_What to do_:
Report each line of the data that contains the string "Registered".

_Recorded information_:
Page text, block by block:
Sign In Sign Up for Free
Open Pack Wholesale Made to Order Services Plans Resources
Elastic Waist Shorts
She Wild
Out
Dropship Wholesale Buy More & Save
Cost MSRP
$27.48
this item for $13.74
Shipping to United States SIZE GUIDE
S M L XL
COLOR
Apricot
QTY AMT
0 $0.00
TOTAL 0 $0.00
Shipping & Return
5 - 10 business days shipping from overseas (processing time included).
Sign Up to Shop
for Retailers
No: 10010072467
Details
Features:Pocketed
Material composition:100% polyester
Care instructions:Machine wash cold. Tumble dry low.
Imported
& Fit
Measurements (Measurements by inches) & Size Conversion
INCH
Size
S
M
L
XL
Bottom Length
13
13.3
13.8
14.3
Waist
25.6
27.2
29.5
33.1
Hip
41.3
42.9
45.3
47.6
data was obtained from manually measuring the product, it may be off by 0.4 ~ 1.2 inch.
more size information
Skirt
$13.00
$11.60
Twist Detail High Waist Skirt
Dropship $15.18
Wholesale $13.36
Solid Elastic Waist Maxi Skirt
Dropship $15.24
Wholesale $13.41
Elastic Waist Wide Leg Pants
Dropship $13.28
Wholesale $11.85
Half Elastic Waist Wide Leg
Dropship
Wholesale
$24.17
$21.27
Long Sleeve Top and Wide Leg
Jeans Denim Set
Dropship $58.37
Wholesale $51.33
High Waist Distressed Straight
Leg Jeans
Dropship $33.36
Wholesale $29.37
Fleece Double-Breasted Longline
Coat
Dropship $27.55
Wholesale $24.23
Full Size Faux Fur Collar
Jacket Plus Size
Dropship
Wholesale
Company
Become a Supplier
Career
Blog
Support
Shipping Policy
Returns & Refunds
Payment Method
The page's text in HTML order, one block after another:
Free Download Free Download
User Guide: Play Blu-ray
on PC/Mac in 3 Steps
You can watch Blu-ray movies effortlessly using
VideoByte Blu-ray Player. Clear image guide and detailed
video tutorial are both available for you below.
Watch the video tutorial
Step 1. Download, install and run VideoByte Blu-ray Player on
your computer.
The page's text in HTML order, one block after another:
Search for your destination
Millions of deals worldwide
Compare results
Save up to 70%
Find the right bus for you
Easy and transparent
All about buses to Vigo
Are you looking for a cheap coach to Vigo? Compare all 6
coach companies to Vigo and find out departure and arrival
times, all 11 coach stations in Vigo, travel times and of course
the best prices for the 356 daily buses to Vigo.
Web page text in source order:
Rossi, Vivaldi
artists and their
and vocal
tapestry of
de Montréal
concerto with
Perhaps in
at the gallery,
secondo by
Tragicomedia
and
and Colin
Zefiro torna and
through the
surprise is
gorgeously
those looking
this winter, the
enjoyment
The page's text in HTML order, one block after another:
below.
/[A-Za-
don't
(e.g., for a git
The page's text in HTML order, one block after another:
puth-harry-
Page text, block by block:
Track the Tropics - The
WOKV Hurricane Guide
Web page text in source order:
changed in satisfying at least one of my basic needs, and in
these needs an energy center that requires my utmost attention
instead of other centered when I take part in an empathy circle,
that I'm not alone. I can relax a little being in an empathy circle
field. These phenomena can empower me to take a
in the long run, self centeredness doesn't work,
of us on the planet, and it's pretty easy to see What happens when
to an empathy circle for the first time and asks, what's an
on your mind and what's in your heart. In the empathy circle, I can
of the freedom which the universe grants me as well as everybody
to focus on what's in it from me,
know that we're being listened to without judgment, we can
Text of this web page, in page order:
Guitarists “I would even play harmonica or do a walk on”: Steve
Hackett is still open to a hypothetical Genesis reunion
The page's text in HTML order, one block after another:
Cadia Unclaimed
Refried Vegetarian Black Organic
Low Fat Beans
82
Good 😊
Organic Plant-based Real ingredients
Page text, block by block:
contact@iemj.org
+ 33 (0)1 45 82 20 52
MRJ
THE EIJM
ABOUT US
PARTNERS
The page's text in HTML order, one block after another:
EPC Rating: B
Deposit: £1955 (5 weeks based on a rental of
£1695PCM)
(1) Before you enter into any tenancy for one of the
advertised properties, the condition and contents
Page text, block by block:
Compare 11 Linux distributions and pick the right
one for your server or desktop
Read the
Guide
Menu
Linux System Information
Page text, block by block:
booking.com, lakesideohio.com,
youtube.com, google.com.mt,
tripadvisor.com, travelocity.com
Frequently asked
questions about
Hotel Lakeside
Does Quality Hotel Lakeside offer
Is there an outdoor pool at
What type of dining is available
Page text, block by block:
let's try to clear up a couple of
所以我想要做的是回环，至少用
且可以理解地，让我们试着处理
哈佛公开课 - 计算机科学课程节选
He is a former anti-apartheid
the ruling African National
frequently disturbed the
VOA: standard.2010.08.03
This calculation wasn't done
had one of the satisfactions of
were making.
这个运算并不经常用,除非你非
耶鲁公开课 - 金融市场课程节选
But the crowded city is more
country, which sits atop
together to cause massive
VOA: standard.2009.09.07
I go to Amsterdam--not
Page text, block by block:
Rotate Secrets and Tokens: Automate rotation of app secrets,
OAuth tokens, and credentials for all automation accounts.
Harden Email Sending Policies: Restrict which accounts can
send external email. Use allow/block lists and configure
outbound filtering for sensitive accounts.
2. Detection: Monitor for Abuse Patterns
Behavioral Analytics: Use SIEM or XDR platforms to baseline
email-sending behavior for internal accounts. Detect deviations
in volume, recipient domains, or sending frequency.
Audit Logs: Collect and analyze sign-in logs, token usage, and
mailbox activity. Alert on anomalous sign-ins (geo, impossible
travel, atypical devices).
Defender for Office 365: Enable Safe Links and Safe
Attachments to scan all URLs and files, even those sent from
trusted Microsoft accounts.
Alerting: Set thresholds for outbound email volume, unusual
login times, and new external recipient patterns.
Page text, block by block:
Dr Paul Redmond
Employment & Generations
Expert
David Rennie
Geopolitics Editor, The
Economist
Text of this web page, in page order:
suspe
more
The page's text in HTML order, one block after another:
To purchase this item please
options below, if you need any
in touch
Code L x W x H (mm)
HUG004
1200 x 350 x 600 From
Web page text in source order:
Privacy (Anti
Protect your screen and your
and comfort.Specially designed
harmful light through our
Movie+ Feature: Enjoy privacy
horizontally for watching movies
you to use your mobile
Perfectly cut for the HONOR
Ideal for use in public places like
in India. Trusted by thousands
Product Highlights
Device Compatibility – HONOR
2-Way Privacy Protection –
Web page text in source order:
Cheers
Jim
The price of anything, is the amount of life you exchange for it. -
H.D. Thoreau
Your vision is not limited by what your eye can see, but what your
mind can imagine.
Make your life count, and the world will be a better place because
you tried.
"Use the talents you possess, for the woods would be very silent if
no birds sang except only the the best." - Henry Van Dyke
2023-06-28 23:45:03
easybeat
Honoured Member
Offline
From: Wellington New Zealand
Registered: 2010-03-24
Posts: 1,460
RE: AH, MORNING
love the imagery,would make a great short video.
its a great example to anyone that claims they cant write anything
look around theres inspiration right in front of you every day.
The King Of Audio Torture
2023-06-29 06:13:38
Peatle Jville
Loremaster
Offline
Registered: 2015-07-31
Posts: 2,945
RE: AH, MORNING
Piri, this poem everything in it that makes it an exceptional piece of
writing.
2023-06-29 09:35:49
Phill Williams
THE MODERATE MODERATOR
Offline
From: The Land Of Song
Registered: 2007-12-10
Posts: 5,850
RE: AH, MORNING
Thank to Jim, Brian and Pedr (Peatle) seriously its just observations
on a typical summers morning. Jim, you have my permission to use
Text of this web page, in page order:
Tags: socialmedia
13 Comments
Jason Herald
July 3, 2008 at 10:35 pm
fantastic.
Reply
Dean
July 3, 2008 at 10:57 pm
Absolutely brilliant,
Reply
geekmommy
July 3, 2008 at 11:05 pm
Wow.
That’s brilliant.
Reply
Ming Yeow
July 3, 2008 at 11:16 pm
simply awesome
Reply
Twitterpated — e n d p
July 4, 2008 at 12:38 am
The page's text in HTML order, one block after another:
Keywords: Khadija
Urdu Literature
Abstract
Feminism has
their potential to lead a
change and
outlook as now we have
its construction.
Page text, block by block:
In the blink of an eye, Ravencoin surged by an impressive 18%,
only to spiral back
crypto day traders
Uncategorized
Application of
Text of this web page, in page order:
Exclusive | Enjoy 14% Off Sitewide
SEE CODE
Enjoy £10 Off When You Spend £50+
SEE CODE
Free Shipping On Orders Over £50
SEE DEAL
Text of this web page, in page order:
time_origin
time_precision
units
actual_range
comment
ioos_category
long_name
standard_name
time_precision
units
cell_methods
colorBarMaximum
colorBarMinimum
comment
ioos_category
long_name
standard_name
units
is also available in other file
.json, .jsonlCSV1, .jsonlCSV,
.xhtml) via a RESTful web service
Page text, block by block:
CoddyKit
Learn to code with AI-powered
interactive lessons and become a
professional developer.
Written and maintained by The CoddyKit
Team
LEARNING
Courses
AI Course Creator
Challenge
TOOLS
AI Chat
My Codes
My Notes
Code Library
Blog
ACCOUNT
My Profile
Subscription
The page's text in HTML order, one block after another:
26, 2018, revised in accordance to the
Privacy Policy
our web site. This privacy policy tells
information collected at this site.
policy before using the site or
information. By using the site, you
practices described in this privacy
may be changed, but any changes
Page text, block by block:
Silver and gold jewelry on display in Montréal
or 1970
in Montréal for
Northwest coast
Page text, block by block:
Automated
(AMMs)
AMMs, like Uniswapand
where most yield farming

_Result for this task_:
Registered: 2010-03-24
Registered: 2015-07-31
Registered: 2007-12-10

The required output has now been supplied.